### Your instructions
The lines below that include "meeting" are to be found and copied.

### Data excerpts
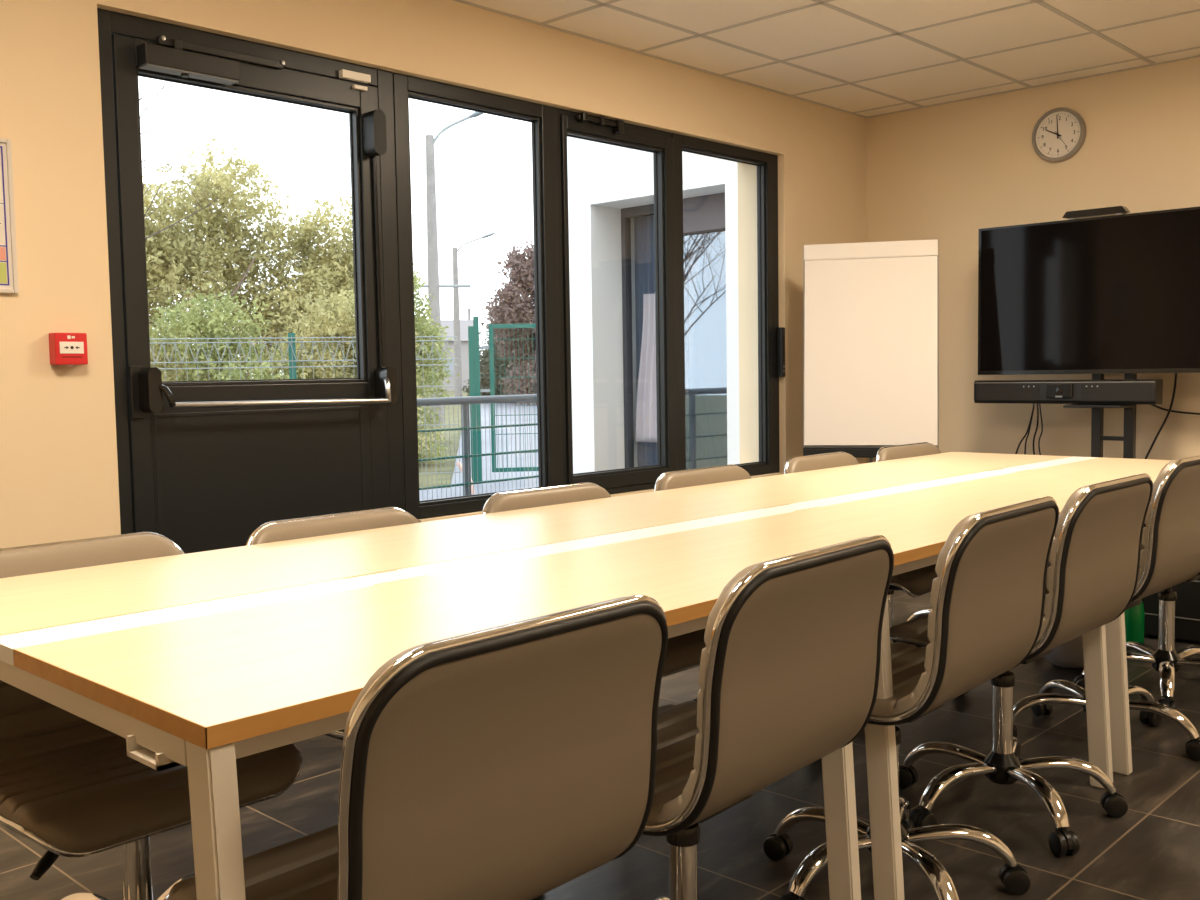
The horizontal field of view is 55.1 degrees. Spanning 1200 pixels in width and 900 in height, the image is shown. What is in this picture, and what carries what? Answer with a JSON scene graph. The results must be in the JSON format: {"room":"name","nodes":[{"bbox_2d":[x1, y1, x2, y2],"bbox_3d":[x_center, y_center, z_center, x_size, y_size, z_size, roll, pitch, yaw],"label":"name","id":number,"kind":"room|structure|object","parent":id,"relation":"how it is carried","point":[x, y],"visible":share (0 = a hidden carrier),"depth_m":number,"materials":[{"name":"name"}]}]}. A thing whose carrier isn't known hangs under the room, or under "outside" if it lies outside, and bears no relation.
{"room":"meeting room","nodes":[
{"label":"meeting room","id":0,"kind":"room"},
{"bbox_2d":[0,0,865,547],"bbox_3d":[-1.252,-0.459,3.913,0.300,2.613,8.206,3,5,43],"label":"wall","id":1,"kind":"structure","parent":0,"point":[59,482],"depth_m":3.77,"materials":[{"name":"beige paint"}]},
{"bbox_2d":[0,138,18,293],"bbox_3d":[-1.802,-0.645,3.090,0.018,0.430,0.430,3,5,43],"label":"evacuation plan","id":2,"kind":"object","parent":1,"relation":"attached to","point":[8,253],"visible":1,"depth_m":3.23,"materials":[{"name":"white paper"}]},
{"bbox_2d":[49,333,87,366],"bbox_3d":[-1.549,-0.292,3.351,0.051,0.098,0.092,3,5,43],"label":"fire alarm","id":3,"kind":"object","parent":1,"relation":"attached to","point":[68,349],"visible":1,"depth_m":3.33,"materials":[{"name":"red plastic"}]},
{"bbox_2d":[97,8,404,533],"bbox_3d":[-1.144,-0.257,3.923,0.067,2.205,1.100,3,5,43],"label":"trim","id":4,"kind":"structure","parent":1,"relation":"attached to","point":[109,22],"depth_m":3.71,"materials":[{"name":"black metal"}]},
{"bbox_2d":[111,34,397,553],"bbox_3d":[-1.107,-0.235,3.880,0.182,2.143,0.966,3,5,43],"label":"door","id":5,"kind":"structure","parent":1,"relation":"in","point":[212,463],"depth_m":3.83,"materials":[{"name":"black metal"}]},
{"bbox_2d":[339,69,370,83],"bbox_3d":[-0.872,-1.329,4.092,0.026,0.028,0.120,3,5,43],"label":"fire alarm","id":6,"kind":"object","parent":1,"relation":"attached to","point":[343,74],"visible":1,"depth_m":4.08,"materials":[{"name":"white plastic"}]},
{"bbox_2d":[393,72,561,518],"bbox_3d":[-0.484,-0.587,4.606,0.067,1.660,0.831,3,5,43],"label":"window","id":7,"kind":"structure","parent":1,"relation":"in","point":[541,117],"depth_m":4.62,"materials":[{"name":"black metal"}]},
{"bbox_2d":[417,472,776,519],"bbox_3d":[0.050,0.195,5.290,0.199,0.012,2.454,3,5,43],"label":"trim","id":8,"kind":"structure","parent":1,"relation":"attached to","point":[776,472],"depth_m":4.56,"materials":[{"name":"black metal"}]},
{"bbox_2d":[555,108,671,493],"bbox_3d":[0.063,-0.636,5.186,0.063,1.660,0.766,3,5,43],"label":"window frame","id":9,"kind":"structure","parent":1,"relation":"attached to","point":[558,111],"depth_m":4.91,"materials":[{"name":"black metal"}]},
{"bbox_2d":[560,112,676,487],"bbox_3d":[0.095,-0.647,5.179,0.119,1.621,0.732,3,5,43],"label":"window","id":10,"kind":"structure","parent":1,"relation":"in","point":[581,126],"depth_m":5.36,"materials":[{"name":"black metal"}]},
{"bbox_2d":[672,133,784,475],"bbox_3d":[0.641,-0.685,5.758,0.114,1.660,0.858,3,5,43],"label":"window","id":11,"kind":"structure","parent":1,"relation":"in","point":[771,337],"depth_m":5.98,"materials":[{"name":"black metal"}]},
{"bbox_2d":[453,0,1199,117],"bbox_3d":[0.967,-1.558,1.718,5.860,0.014,7.806,3,5,43],"label":"ceiling grid","id":12,"kind":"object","parent":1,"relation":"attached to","point":[818,2],"depth_m":5.11,"materials":[{"name":"beige metal"}]},
{"bbox_2d":[418,391,467,487],"bbox_3d":[-13.448,-2.156,53.981,86.240,0.290,120.000,3,5,43],"label":"ground","id":13,"kind":"structure","parent":0,"point":[426,468],"depth_m":17.42,"materials":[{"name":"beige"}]},
{"bbox_2d":[150,344,180,380],"bbox_3d":[-5.386,-0.758,12.599,1.826,2.299,2.120,2,5,34],"label":"shrub","id":14,"kind":"object","parent":13,"relation":"on","point":[156,365],"visible":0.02,"depth_m":13.16,"materials":[{"name":"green plant"}]},
{"bbox_2d":[142,168,248,380],"bbox_3d":[-6.706,-1.972,16.999,3.112,4.156,2.863,-4,5,-35],"label":"tree","id":15,"kind":"object","parent":13,"relation":"on","point":[154,254],"visible":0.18,"depth_m":16.64,"materials":[{"name":"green plant"}]},
{"bbox_2d":[139,81,253,238],"bbox_3d":[-3.903,-1.765,7.268,3.463,4.978,3.439,0,4,12],"label":"bare tree","id":16,"kind":"object","parent":13,"relation":"on","point":[143,168],"visible":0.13,"depth_m":7.13,"materials":[{"name":"grey plant"}]},
{"bbox_2d":[145,138,332,380],"bbox_3d":[-5.721,-2.341,17.846,3.441,4.752,3.287,-2,4,-16],"label":"tree","id":17,"kind":"object","parent":13,"relation":"on","point":[221,226],"visible":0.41,"depth_m":17.66,"materials":[{"name":"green plant"}]},
{"bbox_2d":[148,283,332,380],"bbox_3d":[-4.245,-0.796,13.298,1.992,2.264,1.943,0,4,17],"label":"shrub","id":18,"kind":"object","parent":13,"relation":"on","point":[214,327],"visible":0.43,"depth_m":13.09,"materials":[{"name":"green plant"}]},
{"bbox_2d":[150,333,460,482],"bbox_3d":[-6.140,-0.277,10.755,9.663,1.580,0.082,-2,4,-15],"label":"fence","id":19,"kind":"object","parent":13,"relation":"on","point":[291,348],"visible":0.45,"depth_m":11.51,"materials":[{"name":"green metal"}]},
{"bbox_2d":[256,196,418,378],"bbox_3d":[-4.293,-2.067,18.646,2.623,4.059,2.869,-3,4,-25],"label":"tree","id":20,"kind":"object","parent":13,"relation":"on","point":[336,265],"visible":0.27,"depth_m":18.09,"materials":[{"name":"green plant"}]},
{"bbox_2d":[262,288,428,452],"bbox_3d":[-2.988,-0.837,13.878,1.930,2.219,1.654,-1,4,3],"label":"shrub","id":21,"kind":"object","parent":13,"relation":"on","point":[344,313],"visible":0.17,"depth_m":13.53,"materials":[{"name":"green plant"}]},
{"bbox_2d":[327,339,452,464],"bbox_3d":[-2.752,-0.725,14.529,1.682,1.878,1.573,0,4,16],"label":"shrub","id":22,"kind":"object","parent":13,"relation":"on","point":[423,394],"visible":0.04,"depth_m":14.69,"materials":[{"name":"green plant"}]},
{"bbox_2d":[350,263,459,435],"bbox_3d":[-3.130,-1.484,17.909,1.996,2.962,1.859,-3,4,-25],"label":"tree","id":23,"kind":"object","parent":13,"relation":"on","point":[422,326],"visible":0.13,"depth_m":17.71,"materials":[{"name":"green plant"}]},
{"bbox_2d":[414,111,483,427],"bbox_3d":[-3.320,-3.929,24.803,2.156,6.884,0.312,-1,4,-5],"label":"street lamp","id":24,"kind":"object","parent":13,"relation":"on","point":[433,286],"visible":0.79,"depth_m":24.66,"materials":[{"name":"metal"}]},
{"bbox_2d":[422,320,479,390],"bbox_3d":[-13.652,-6.674,81.406,9.600,5.000,7.600,-2,4,-12],"label":"house","id":25,"kind":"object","parent":13,"relation":"on","point":[464,324],"visible":0.09,"depth_m":78.82,"materials":[{"name":"grey paint"}]},
{"bbox_2d":[453,232,495,396],"bbox_3d":[-5.311,-5.672,48.994,1.931,7.134,0.349,-1,4,-4],"label":"street lamp","id":26,"kind":"object","parent":13,"relation":"on","point":[456,312],"visible":0.88,"depth_m":48.84,"materials":[{"name":"metal"}]},
{"bbox_2d":[468,301,492,319],"bbox_3d":[-10.009,-8.893,96.639,2.224,7.234,0.399,-1,4,-4],"label":"street lamp","id":27,"kind":"object","parent":13,"relation":"on","point":[469,310],"visible":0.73,"depth_m":96.36,"materials":[{"name":"metal"}]},
{"bbox_3d":[-2.215,0.863,4.519,1.840,0.045,7.400,3,5,43],"label":"terrace","id":28,"kind":"object","parent":13,"relation":"on","visible":0},
{"bbox_2d":[417,394,538,499],"bbox_3d":[-1.933,0.251,5.981,0.048,0.969,4.781,3,5,43],"label":"guard rail","id":29,"kind":"object","parent":28,"relation":"on","point":[465,428],"visible":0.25,"depth_m":7.13,"materials":[{"name":"grey metal"}]},
{"bbox_2d":[419,402,538,500],"bbox_3d":[-1.800,-1.825,44.037,9.732,0.018,77.220,-1,4,-4],"label":"road","id":30,"kind":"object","parent":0,"point":[521,462],"visible":0.03,"depth_m":16.06,"materials":[{"name":"grey asphalt"}]},
{"bbox_2d":[456,462,474,493],"bbox_3d":[-1.275,0.266,10.887,0.175,0.326,0.050,-2,4,-11],"label":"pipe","id":31,"kind":"object","parent":30,"relation":"on","point":[457,463],"visible":0.45,"depth_m":10.87,"materials":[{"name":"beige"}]},
{"bbox_2d":[461,284,527,402],"bbox_3d":[-3.357,-4.247,44.759,3.894,4.834,3.816,0,4,19],"label":"conifer","id":32,"kind":"object","parent":30,"relation":"on","point":[501,365],"visible":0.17,"depth_m":43.97,"materials":[{"name":"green plant"}]},
{"bbox_2d":[468,316,537,481],"bbox_3d":[0.164,-0.568,12.321,3.100,1.740,0.100,-2,4,-8],"label":"gate","id":33,"kind":"object","parent":30,"relation":"on","point":[473,331],"visible":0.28,"depth_m":12.10,"materials":[{"name":"green metal"}]},
{"bbox_2d":[480,238,536,404],"bbox_3d":[-2.079,-4.548,41.011,4.058,5.895,4.401,1,5,31],"label":"tree","id":34,"kind":"object","parent":30,"relation":"on","point":[521,270],"visible":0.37,"depth_m":40.19,"materials":[{"name":"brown plant"}]},
{"bbox_2d":[0,590,1199,899],"bbox_3d":[0.973,1.010,1.928,6.360,0.120,8.206,3,5,43],"label":"floor","id":35,"kind":"structure","parent":0,"point":[1151,851],"depth_m":2.76,"materials":[{"name":"tile"}]},
{"bbox_2d":[0,532,302,899],"bbox_3d":[-0.846,0.578,2.035,0.575,0.787,0.562,3,5,43],"label":"office chair","id":36,"kind":"object","parent":35,"relation":"on","point":[70,786],"visible":0.55,"depth_m":2.00,"materials":[{"name":"beige leather"}]},
{"bbox_2d":[246,507,419,739],"bbox_3d":[-0.413,0.543,2.504,0.558,0.778,0.548,-5,5,-44],"label":"office chair","id":37,"kind":"object","parent":35,"relation":"on","point":[313,526],"visible":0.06,"depth_m":2.59,"materials":[{"name":"beige leather"}]},
{"bbox_2d":[168,595,667,899],"bbox_3d":[-0.260,0.588,1.495,0.569,0.821,0.560,3,5,42],"label":"office chair","id":38,"kind":"object","parent":35,"relation":"on","point":[515,760],"visible":1,"depth_m":1.29,"materials":[{"name":"beige plastic"}]},
{"bbox_2d":[0,452,1172,899],"bbox_3d":[0.531,0.514,2.984,1.196,0.740,3.889,3,5,43],"label":"meeting table","id":39,"kind":"object","parent":35,"relation":"on","point":[205,661],"visible":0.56,"depth_m":2.01,"materials":[{"name":"brown wood"}]},
{"bbox_2d":[482,482,705,676],"bbox_3d":[0.036,0.502,2.958,0.586,0.783,0.561,3,5,44],"label":"office chair","id":40,"kind":"object","parent":35,"relation":"on","point":[684,651],"visible":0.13,"depth_m":3.00,"materials":[{"name":"beige leather"}]},
{"bbox_2d":[654,464,864,728],"bbox_3d":[0.501,0.458,3.466,0.550,0.784,0.556,3,5,43],"label":"office chair","id":41,"kind":"object","parent":35,"relation":"on","point":[724,473],"visible":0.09,"depth_m":3.57,"materials":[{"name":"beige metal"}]},
{"bbox_2d":[642,535,893,899],"bbox_3d":[0.141,0.550,1.885,0.549,0.827,0.557,2,5,41],"label":"office chair","id":42,"kind":"object","parent":35,"relation":"on","point":[789,670],"visible":0.83,"depth_m":1.69,"materials":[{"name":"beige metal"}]},
{"bbox_2d":[803,239,938,593],"bbox_3d":[1.360,-0.173,5.780,0.642,1.704,0.555,0,4,14],"label":"flip chart","id":43,"kind":"object","parent":35,"relation":"on","point":[871,350],"visible":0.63,"depth_m":5.60,"materials":[{"name":"white paper"}]},
{"bbox_2d":[803,447,938,457],"bbox_3d":[1.308,0.014,5.571,0.642,0.050,0.098,0,4,14],"label":"tray","id":44,"kind":"object","parent":43,"relation":"on","point":[858,452],"depth_m":5.57,"materials":[{"name":"black metal"}]},
{"bbox_2d":[783,452,968,696],"bbox_3d":[0.990,0.417,3.957,0.569,0.786,0.558,3,5,42],"label":"office chair","id":45,"kind":"object","parent":35,"relation":"on","point":[917,582],"visible":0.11,"depth_m":3.94,"materials":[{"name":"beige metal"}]},
{"bbox_2d":[875,442,940,620],"bbox_3d":[1.393,0.378,4.420,0.554,0.786,0.579,3,5,44],"label":"office chair","id":46,"kind":"object","parent":35,"relation":"on","point":[885,453],"visible":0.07,"depth_m":4.53,"materials":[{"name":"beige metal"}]},
{"bbox_2d":[763,496,1058,899],"bbox_3d":[0.591,0.508,2.385,0.570,0.830,0.560,2,5,41],"label":"office chair","id":47,"kind":"object","parent":35,"relation":"on","point":[987,596],"visible":0.71,"depth_m":2.21,"materials":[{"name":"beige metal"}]},
{"bbox_2d":[889,473,1152,855],"bbox_3d":[0.978,0.472,2.801,0.569,0.834,0.560,3,5,43],"label":"office chair","id":48,"kind":"object","parent":35,"relation":"on","point":[1094,558],"visible":0.7,"depth_m":2.66,"materials":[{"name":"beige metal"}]},
{"bbox_2d":[1044,635,1083,668],"bbox_3d":[1.700,0.686,4.169,0.208,0.196,0.192,3,5,43],"label":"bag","id":49,"kind":"object","parent":35,"relation":"on","point":[1069,654],"visible":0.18,"depth_m":4.09,"materials":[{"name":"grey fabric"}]},
{"bbox_2d":[1063,373,1136,458],"bbox_3d":[2.394,-0.138,5.394,0.500,1.590,0.520,3,5,43],"label":"tv stand","id":50,"kind":"object","parent":35,"relation":"on","point":[1097,414],"visible":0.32,"depth_m":5.37,"materials":[{"name":"black metal"}]},
{"bbox_2d":[974,379,1162,404],"bbox_3d":[2.214,-0.277,5.498,0.860,0.116,0.116,3,5,43],"label":"bar","id":51,"kind":"object","parent":50,"relation":"attached to","point":[1106,391],"visible":1,"depth_m":5.42,"materials":[{"name":"black plastic"}]},
{"bbox_2d":[977,384,1038,400],"bbox_3d":[2.000,-0.282,5.646,0.315,0.078,0.002,3,5,43],"label":"grille","id":52,"kind":"object","parent":51,"relation":"attached to","point":[985,392],"depth_m":5.64,"materials":[{"name":"black plastic"}]},
{"bbox_2d":[1015,405,1034,453],"bbox_3d":[2.164,0.191,5.883,0.094,0.912,0.296,-2,4,-13],"label":"cable","id":53,"kind":"object","parent":51,"relation":"hanging from","point":[1034,405],"visible":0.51,"depth_m":5.89,"materials":[{"name":"black plastic"}]},
{"bbox_2d":[1024,404,1034,454],"bbox_3d":[2.187,0.194,5.835,0.030,0.912,0.223,0,4,10],"label":"cable","id":54,"kind":"object","parent":51,"relation":"hanging from","point":[1033,404],"visible":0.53,"depth_m":5.92,"materials":[{"name":"black plastic"}]},
{"bbox_2d":[1033,404,1038,454],"bbox_3d":[2.232,0.194,5.819,0.071,0.912,0.232,0,4,17],"label":"cable","id":55,"kind":"object","parent":51,"relation":"hanging from","point":[1036,404],"visible":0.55,"depth_m":5.90,"materials":[{"name":"black plastic"}]},
{"bbox_2d":[1038,404,1055,537],"bbox_3d":[2.225,0.196,5.808,0.108,0.912,0.210,3,5,43],"label":"cable","id":56,"kind":"object","parent":51,"relation":"hanging from","point":[1039,404],"visible":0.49,"depth_m":5.88,"materials":[{"name":"black plastic"}]},
{"bbox_2d":[1081,384,1151,400],"bbox_3d":[2.374,-0.265,5.292,0.315,0.078,0.002,3,5,43],"label":"grille","id":57,"kind":"object","parent":51,"relation":"attached to","point":[1089,392],"depth_m":5.29,"materials":[{"name":"black plastic"}]},
{"bbox_2d":[978,206,1199,374],"bbox_3d":[2.365,-0.717,5.333,1.250,0.724,0.070,3,5,43],"label":"television","id":58,"kind":"object","parent":50,"relation":"attached to","point":[1113,294],"visible":1,"depth_m":5.36,"materials":[{"name":"black plastic"}]},
{"bbox_2d":[1062,206,1129,219],"bbox_3d":[2.305,-1.099,5.345,0.290,0.038,0.060,3,5,43],"label":"tv camera","id":59,"kind":"object","parent":58,"relation":"on","point":[1116,210],"visible":0.98,"depth_m":5.32,"materials":[{"name":"black plastic"}]},
{"bbox_2d":[1063,404,1133,407],"bbox_3d":[2.323,-0.205,5.359,0.260,0.012,0.180,3,5,43],"label":"shelf","id":60,"kind":"object","parent":50,"relation":"attached to","point":[1072,405],"depth_m":5.32,"materials":[{"name":"black plastic"}]},
{"bbox_2d":[1145,373,1176,458],"bbox_3d":[2.622,0.102,5.437,0.173,1.011,0.395,-2,4,-15],"label":"cable","id":61,"kind":"object","parent":50,"relation":"attached to","point":[1175,379],"visible":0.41,"depth_m":5.45,"materials":[{"name":"black plastic"}]},
{"bbox_2d":[1013,456,1199,760],"bbox_3d":[1.454,0.424,3.305,0.557,0.841,0.548,-5,5,-44],"label":"office chair","id":62,"kind":"object","parent":35,"relation":"on","point":[1170,555],"visible":0.5,"depth_m":3.09,"materials":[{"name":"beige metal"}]},
{"bbox_2d":[1124,602,1144,643],"bbox_3d":[2.063,0.636,4.448,0.079,0.246,0.080,3,5,43],"label":"bottle","id":63,"kind":"object","parent":35,"relation":"on","point":[1134,616],"visible":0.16,"depth_m":4.42,"materials":[{"name":"green plastic"}]},
{"bbox_2d":[1073,540,1199,708],"bbox_3d":[1.877,0.392,3.755,0.534,0.833,0.560,3,5,43],"label":"office chair","id":64,"kind":"object","parent":35,"relation":"on","point":[1165,660],"visible":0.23,"depth_m":3.76,"materials":[{"name":"silver metal"}]},
{"bbox_2d":[1142,523,1199,641],"bbox_3d":[2.403,0.472,4.538,0.500,0.550,0.322,3,5,43],"label":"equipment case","id":65,"kind":"object","parent":35,"relation":"on","point":[1187,604],"visible":0.28,"depth_m":4.46,"materials":[{"name":"black plastic"}]},
{"bbox_2d":[567,136,739,473],"bbox_3d":[1.413,-1.241,8.220,1.790,3.700,3.200,3,5,43],"label":"wall","id":66,"kind":"structure","parent":0,"point":[604,180],"depth_m":7.52,"materials":[{"name":"white paint"}]},
{"bbox_2d":[635,293,656,442],"bbox_3d":[0.361,-0.539,7.588,0.391,0.980,0.040,3,5,43],"label":"curtain","id":67,"kind":"object","parent":66,"relation":"hanging from","point":[646,402],"visible":0.51,"depth_m":7.62,"materials":[{"name":"white fabric"}]},
{"bbox_2d":[634,215,689,469],"bbox_3d":[0.412,-0.501,7.612,0.447,2.100,0.040,3,5,43],"label":"curtain","id":68,"kind":"object","parent":66,"relation":"hanging from","point":[644,247],"visible":0.3,"depth_m":7.65,"materials":[{"name":"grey fabric"}]},
{"bbox_2d":[621,193,724,467],"bbox_3d":[0.571,-0.487,7.322,1.080,2.185,0.130,3,5,43],"label":"window","id":69,"kind":"structure","parent":66,"relation":"in","point":[705,214],"depth_m":7.60,"materials":[{"name":"grey"}]},
{"bbox_2d":[464,0,1199,116],"bbox_3d":[0.930,-1.607,1.749,6.360,0.100,8.206,3,5,43],"label":"ceiling","id":70,"kind":"structure","parent":0,"point":[816,28],"depth_m":4.97,"materials":[{"name":"white tile"}]},
{"bbox_2d":[866,57,1199,538],"bbox_3d":[3.808,-0.592,4.631,6.060,2.613,0.200,3,5,43],"label":"wall","id":71,"kind":"structure","parent":0,"point":[949,172],"depth_m":5.97,"materials":[{"name":"beige paint"}]},
{"bbox_2d":[1032,108,1085,161],"bbox_3d":[2.312,-1.589,5.799,0.264,0.264,0.043,3,5,43],"label":"wall clock","id":72,"kind":"object","parent":71,"relation":"attached to","point":[1058,134],"visible":1,"depth_m":5.79,"materials":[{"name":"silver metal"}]},
{"bbox_2d":[1148,404,1199,414],"bbox_3d":[2.788,-0.193,5.375,0.544,0.070,0.149,0,4,12],"label":"cable","id":73,"kind":"object","parent":71,"relation":"attached to","point":[1156,406],"visible":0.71,"depth_m":5.45,"materials":[{"name":"black plastic"}]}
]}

### Exercise solution
{"room":"meeting room","nodes":[
{"label":"meeting room","id":0,"kind":"room"},
{"bbox_2d":[0,452,1172,899],"bbox_3d":[0.531,0.514,2.984,1.196,0.740,3.889,3,5,43],"label":"meeting table","id":39,"kind":"object","parent":35,"relation":"on","point":[205,661],"visible":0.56,"depth_m":2.01,"materials":[{"name":"brown wood"}]},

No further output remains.